Enquanto ela comia, o Pregador permaneceu atrás do balcão. Viu-a a mexer a sopa, a barrar a manteiga no pão e a comê-lo com fome. Quando já tinha dado conta de metade do jantar, olhou para ele com um sorriso quase de desculpa. Partia-lhe o coração ver o seu rosto ferido, vê-la tão faminta.

Quando viu que estava a acabar a sopa com o último pedaço de pão, regressou à mesa.

– Vou buscar mais um pouco.

– Não, não é preciso. Acho que agora aceitarei o brande que me ofereceu. Saber-me-á bem. Depois continuarei a procurar...

– Relaxe – interrompeu-a o Pregador e desejou não ter parecido excessivamente duro. As pessoas demoravam a habituar-se a ele. Levou os pratos para o balcão e limpou a mesa. – Por aqui, não há nenhum lugar onde possa arranjar um quarto.
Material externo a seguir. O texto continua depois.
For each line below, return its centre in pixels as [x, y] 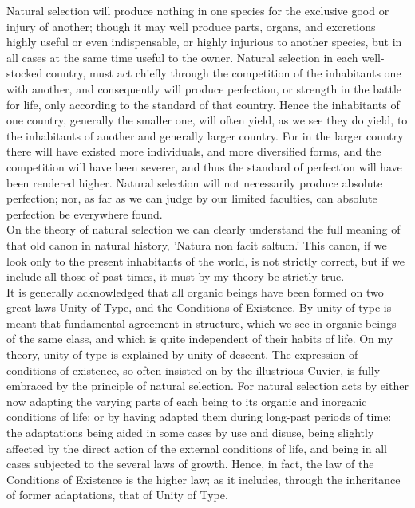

E as estradas não são muito boas, sobretudo, com esta chuva. A verdade é que receio que não poderá ir a lado nenhum.

– Oh, não! Escute, só tem de me dizer o lugar mais próximo onde posso... Meu Deus, tenho de encontrar alguma coisa...

– Acalme-se. Eu tenho um quarto a mais. Pode ficar aqui. Está uma noite terrível – como era de prever, a rapariga olhou para ele com os olhos muito abertos. – Não vai acontecer-lhe nada e o quarto tem ferrolho.

– Não pretendia...

– Não se preocupe. Já sei que tenho um aspecto que costuma assustar as pessoas.

– Não, é só que...

– Calma, a sério. Sei como sou. Resulta optimamente com os homens. Consigo espantar qualquer um – sorriu.

– Não tem de fazer isto. Tenho um carro...

– Meu Deus, não seria capaz de a deixar dormir num carro! – exclamou e arrependeu-se imediatamente. – Desculpe, às vezes, falo num tom tão ameaçador como o meu aspecto. Mas digo-o a sério, é melhor que fique se o menino não se sente bem...

– Não posso. Não o conheço.

– Sim, eu sei e provavelmente provoco muitas dúvidas. Mas sou muito menos perigoso do que pareço. Ficará bem na minha casa, melhor do que em qualquer hotel da auto-estrada, pode ter a certeza. E muito melhor do que a tentar conduzir por estas estradas a meio de uma tempestade.

A jovem ficou a olhar para ele durante um longo minuto.

– Não. Tenho de me ir embora. Se me disser quanto lhe...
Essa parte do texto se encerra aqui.